▶ [TASK TO CARRY OUT]: I'd like the entries that follow repeated exactly, with the pictures left out.

▶ [ENTRIES SHOWN]:
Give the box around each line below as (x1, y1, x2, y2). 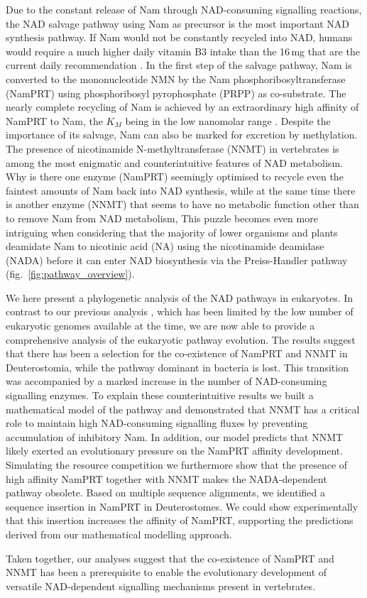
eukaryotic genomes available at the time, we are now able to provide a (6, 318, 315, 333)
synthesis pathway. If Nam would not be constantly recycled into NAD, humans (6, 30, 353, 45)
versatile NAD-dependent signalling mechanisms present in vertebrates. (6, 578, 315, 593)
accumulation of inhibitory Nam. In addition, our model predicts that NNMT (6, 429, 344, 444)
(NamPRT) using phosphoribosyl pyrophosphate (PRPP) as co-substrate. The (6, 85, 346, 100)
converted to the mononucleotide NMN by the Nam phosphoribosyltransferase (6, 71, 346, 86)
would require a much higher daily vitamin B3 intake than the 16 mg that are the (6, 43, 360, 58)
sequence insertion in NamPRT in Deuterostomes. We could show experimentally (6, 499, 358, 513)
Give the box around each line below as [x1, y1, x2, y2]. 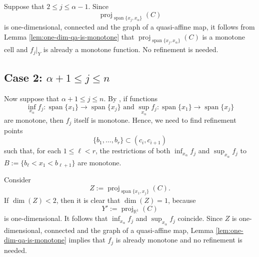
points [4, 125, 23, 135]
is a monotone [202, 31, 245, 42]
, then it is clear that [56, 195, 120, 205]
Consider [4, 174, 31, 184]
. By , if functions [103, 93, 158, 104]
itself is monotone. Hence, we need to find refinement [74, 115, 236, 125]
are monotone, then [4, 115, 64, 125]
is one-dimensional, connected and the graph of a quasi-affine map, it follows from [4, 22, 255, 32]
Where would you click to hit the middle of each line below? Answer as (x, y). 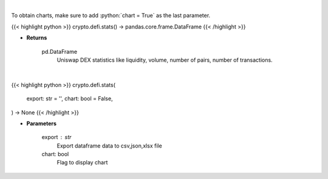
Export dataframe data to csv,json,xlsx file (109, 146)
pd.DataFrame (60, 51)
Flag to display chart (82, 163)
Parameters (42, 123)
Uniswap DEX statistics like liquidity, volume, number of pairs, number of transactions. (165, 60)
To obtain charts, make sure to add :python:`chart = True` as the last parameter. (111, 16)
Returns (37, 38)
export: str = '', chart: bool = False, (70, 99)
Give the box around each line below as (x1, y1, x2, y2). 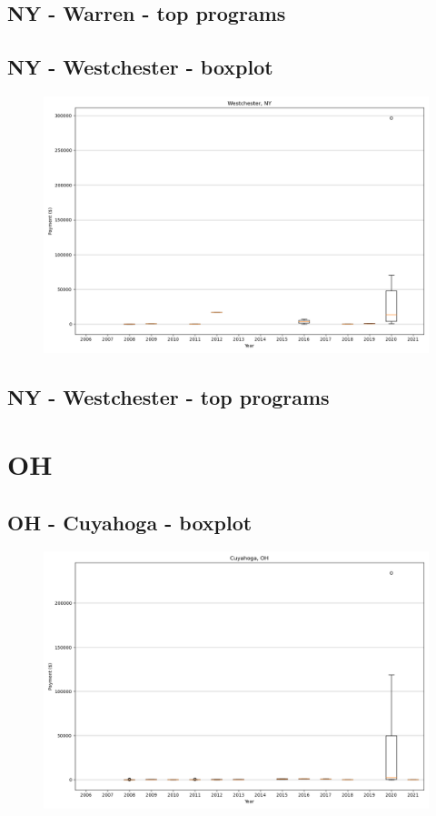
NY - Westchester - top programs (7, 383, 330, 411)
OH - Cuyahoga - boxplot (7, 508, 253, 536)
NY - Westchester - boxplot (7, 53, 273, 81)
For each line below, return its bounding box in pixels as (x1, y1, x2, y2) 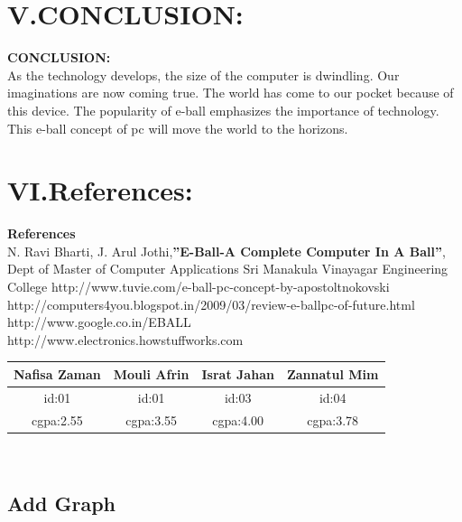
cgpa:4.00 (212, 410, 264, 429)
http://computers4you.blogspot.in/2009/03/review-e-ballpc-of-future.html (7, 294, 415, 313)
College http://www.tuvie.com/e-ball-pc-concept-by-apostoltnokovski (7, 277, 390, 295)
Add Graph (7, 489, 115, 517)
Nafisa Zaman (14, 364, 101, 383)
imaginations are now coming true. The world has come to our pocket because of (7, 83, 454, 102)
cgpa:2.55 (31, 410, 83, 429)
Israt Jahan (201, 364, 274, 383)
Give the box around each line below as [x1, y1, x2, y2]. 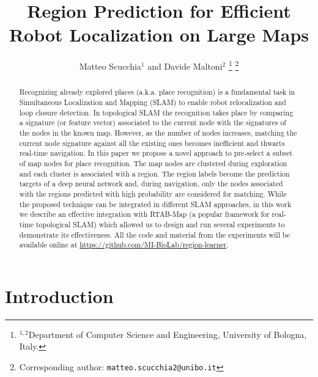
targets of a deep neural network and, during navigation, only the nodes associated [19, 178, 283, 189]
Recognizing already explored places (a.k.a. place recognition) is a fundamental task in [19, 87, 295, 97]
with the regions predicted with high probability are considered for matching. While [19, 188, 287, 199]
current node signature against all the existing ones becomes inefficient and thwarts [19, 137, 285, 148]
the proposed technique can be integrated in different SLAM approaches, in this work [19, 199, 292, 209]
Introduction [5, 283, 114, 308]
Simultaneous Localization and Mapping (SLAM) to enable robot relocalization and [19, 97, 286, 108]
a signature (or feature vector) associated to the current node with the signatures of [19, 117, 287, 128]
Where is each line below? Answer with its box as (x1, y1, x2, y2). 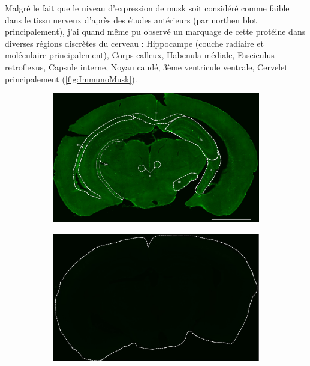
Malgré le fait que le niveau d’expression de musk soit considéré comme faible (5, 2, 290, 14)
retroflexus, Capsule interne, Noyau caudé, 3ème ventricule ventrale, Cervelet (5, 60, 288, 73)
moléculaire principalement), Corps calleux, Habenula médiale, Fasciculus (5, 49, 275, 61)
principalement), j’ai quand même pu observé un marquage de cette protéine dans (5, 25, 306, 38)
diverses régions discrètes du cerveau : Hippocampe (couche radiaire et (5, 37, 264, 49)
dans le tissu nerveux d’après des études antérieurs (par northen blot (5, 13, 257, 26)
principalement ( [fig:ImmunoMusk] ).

▶ [REPLY]:
Give the box around each line below as (x1, y1, x2, y2). 
eukaryotic genomes available at the time, we are now able to provide a (6, 318, 315, 333)
synthesis pathway. If Nam would not be constantly recycled into NAD, humans (6, 30, 353, 45)
versatile NAD-dependent signalling mechanisms present in vertebrates. (6, 578, 315, 593)
accumulation of inhibitory Nam. In addition, our model predicts that NNMT (6, 429, 344, 444)
(NamPRT) using phosphoribosyl pyrophosphate (PRPP) as co-substrate. The (6, 85, 346, 100)
converted to the mononucleotide NMN by the Nam phosphoribosyltransferase (6, 71, 346, 86)
would require a much higher daily vitamin B3 intake than the 16 mg that are the (6, 43, 360, 58)
sequence insertion in NamPRT in Deuterostomes. We could show experimentally (6, 499, 358, 513)
Give the box around each line below as [x1, y1, x2, y2]. 
points [4, 125, 23, 135]
is a monotone [202, 31, 245, 42]
, then it is clear that [56, 195, 120, 205]
Consider [4, 174, 31, 184]
. By , if functions [103, 93, 158, 104]
itself is monotone. Hence, we need to find refinement [74, 115, 236, 125]
are monotone, then [4, 115, 64, 125]
is one-dimensional, connected and the graph of a quasi-affine map, it follows from [4, 22, 255, 32]
Where would you click to hit the middle of each line below? Answer as (x, y). 
Export dataframe data to csv,json,xlsx file (109, 146)
pd.DataFrame (60, 51)
Flag to display chart (82, 163)
Parameters (42, 123)
Uniswap DEX statistics like liquidity, volume, number of pairs, number of transactions. (165, 60)
To obtain charts, make sure to add :python:`chart = True` as the last parameter. (111, 16)
Returns (37, 38)
export: str = '', chart: bool = False, (70, 99)
Give the box around each line below as (x1, y1, x2, y2). 
NY - Westchester - top programs (7, 383, 330, 411)
OH - Cuyahoga - boxplot (7, 508, 253, 536)
NY - Westchester - boxplot (7, 53, 273, 81)
For each line below, return its bounding box in pixels as (x1, y1, x2, y2) 
cgpa:4.00 (212, 410, 264, 429)
http://computers4you.blogspot.in/2009/03/review-e-ballpc-of-future.html (7, 294, 415, 313)
College http://www.tuvie.com/e-ball-pc-concept-by-apostoltnokovski (7, 277, 390, 295)
Add Graph (7, 489, 115, 517)
Nafisa Zaman (14, 364, 101, 383)
imaginations are now coming true. The world has come to our pocket because of (7, 83, 454, 102)
cgpa:2.55 (31, 410, 83, 429)
Israt Jahan (201, 364, 274, 383)
Give the box around each line below as [x1, y1, x2, y2]. 
targets of a deep neural network and, during navigation, only the nodes associated [19, 178, 283, 189]
Recognizing already explored places (a.k.a. place recognition) is a fundamental task in [19, 87, 295, 97]
with the regions predicted with high probability are considered for matching. While [19, 188, 287, 199]
current node signature against all the existing ones becomes inefficient and thwarts [19, 137, 285, 148]
the proposed technique can be integrated in different SLAM approaches, in this work [19, 199, 292, 209]
Introduction [5, 283, 114, 308]
Simultaneous Localization and Mapping (SLAM) to enable robot relocalization and [19, 97, 286, 108]
a signature (or feature vector) associated to the current node with the signatures of [19, 117, 287, 128]
Where is each line below? Answer with its box as (x1, y1, x2, y2). 
Malgré le fait que le niveau d’expression de musk soit considéré comme faible (5, 2, 290, 14)
retroflexus, Capsule interne, Noyau caudé, 3ème ventricule ventrale, Cervelet (5, 60, 288, 73)
moléculaire principalement), Corps calleux, Habenula médiale, Fasciculus (5, 49, 275, 61)
principalement), j’ai quand même pu observé un marquage de cette protéine dans (5, 25, 306, 38)
diverses régions discrètes du cerveau : Hippocampe (couche radiaire et (5, 37, 264, 49)
dans le tissu nerveux d’après des études antérieurs (par northen blot (5, 13, 257, 26)
principalement ( [fig:ImmunoMusk] ).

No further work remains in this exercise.